Linking Cell Structure to Evolution
“U-ExM is transforming how we explore protist ultrastructure,” said Armando Rubio Ramos, co-first author of the study and a Postdoctoral Fellow in the Hamel and Guichard research group at the University of Geneva. “By combining this technique with high-throughput imaging and comparative analyses, we can begin to decode how cellular architecture has diversified across evolution. It’s a bridge between molecular data and the physical organization of life at the microscopic scale.”
The researchers say this work sheds light on the basic principles that govern how eukaryotic cells are built, while also offering clues about how cytoskeletal structures evolved over time.
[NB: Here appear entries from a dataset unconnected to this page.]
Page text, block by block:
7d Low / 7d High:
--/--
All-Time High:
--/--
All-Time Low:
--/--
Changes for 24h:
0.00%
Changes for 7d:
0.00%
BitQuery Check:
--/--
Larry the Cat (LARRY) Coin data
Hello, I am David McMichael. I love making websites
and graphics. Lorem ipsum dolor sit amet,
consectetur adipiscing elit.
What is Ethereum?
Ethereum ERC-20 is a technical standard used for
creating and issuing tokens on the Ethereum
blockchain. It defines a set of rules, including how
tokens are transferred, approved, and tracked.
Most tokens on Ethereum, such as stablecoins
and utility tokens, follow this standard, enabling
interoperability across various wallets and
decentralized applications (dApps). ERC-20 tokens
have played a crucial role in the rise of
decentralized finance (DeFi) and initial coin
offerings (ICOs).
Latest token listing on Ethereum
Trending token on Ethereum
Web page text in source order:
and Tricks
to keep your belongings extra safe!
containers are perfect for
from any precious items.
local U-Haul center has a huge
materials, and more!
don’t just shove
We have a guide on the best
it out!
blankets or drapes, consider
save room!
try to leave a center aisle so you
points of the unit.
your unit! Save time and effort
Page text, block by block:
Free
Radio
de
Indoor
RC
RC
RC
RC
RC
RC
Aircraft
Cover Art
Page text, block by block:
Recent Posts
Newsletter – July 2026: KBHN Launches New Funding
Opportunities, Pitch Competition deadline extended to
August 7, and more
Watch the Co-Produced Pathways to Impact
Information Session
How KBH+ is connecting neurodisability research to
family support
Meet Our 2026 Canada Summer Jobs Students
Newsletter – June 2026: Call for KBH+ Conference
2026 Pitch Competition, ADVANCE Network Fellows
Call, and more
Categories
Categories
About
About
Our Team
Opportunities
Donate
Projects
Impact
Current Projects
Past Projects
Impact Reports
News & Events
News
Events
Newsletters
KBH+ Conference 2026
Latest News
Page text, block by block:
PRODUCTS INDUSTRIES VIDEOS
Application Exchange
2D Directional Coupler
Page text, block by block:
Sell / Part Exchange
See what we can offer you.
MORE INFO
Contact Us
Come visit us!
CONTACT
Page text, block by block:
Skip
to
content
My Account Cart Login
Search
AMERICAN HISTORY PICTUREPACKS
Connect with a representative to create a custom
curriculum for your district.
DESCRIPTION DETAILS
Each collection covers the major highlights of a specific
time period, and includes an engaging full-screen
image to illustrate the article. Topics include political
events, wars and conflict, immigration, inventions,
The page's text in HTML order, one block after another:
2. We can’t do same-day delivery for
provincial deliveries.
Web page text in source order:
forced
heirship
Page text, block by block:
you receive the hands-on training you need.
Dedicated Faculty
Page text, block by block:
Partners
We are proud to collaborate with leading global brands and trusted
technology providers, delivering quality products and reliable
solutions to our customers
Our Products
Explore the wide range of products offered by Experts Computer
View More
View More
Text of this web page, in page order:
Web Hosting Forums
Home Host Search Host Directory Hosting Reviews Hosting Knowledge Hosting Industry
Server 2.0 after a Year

It also highlights the strength of expansion microscopy as a tool for analyzing complex samples, including those taken directly from marine environments.
Toward a Planetary Atlas of Plankton
“Our adventures with expansion microscopy are only beginning,” said Dey. “This is perhaps the first high-resolution microscopy technique that has the potential to match the scale and ambition of large biodiversity genomics projects, enabling us in the near future to associate new multiomics data with cellular physiology at scale across the tree of life.”
With Oxford University’s Thomas Richards joining the effort, Dey and Dudin also secured a CHF 2 million Moore Foundation Grant to continue the research.
“The next step is to selectively look deeper into certain species within this broad collection to answer specific questions, such as understanding how mitosis and multicellularity evolved and the phenotypic diversity that underlie major evolutionary transitions,” Dudin said.
Reference: “Charting the landscape of cytoskeletal diversity in microbial eukaryotes” by Felix Mikus, Armando Rubio Ramos, Hiral Shah, Jonas Hellgoth, Marine Olivetta, Susanne Borgers, Clémence Saint-Donat, Margarida Araújo, Chandni Bhickta, Paulina Cherek, Jone Bilbao, Estibalitz Txurruka, Yana Eglit, Nikolaus Leisch, Yannick Schwab, Filip Husnik, Sergio Seoane, Ian Probert, Paul Guichard, Virginie Hamel, Gautam Dey and Omaya Dudin, 31 October 2025, Cell.